# What the task asks
Where a picture appears, leave it out, and print the rest of the records as they are.

Items from a data source
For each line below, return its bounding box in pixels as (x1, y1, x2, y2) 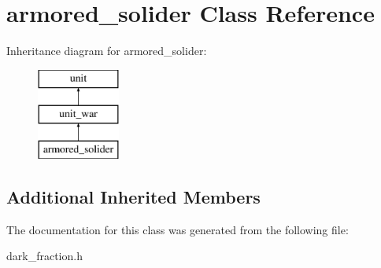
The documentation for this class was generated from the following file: (6, 221, 349, 237)
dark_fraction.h (6, 248, 83, 264)
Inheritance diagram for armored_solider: (6, 42, 207, 59)
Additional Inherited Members (6, 185, 261, 209)
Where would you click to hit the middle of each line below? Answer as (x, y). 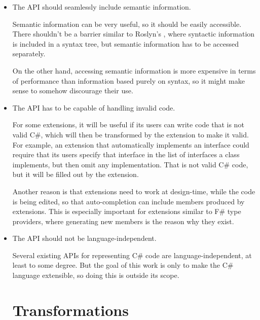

# Answer section
For each line below, return its bounding box in pixels as (x1, y1, x2, y2) 
The documentation for this class was generated from the following file: (6, 221, 349, 237)
dark_fraction.h (6, 248, 83, 264)
Inheritance diagram for armored_solider: (6, 42, 207, 59)
Additional Inherited Members (6, 185, 261, 209)
Where would you click to hit the middle of each line below? Answer as (x, y). 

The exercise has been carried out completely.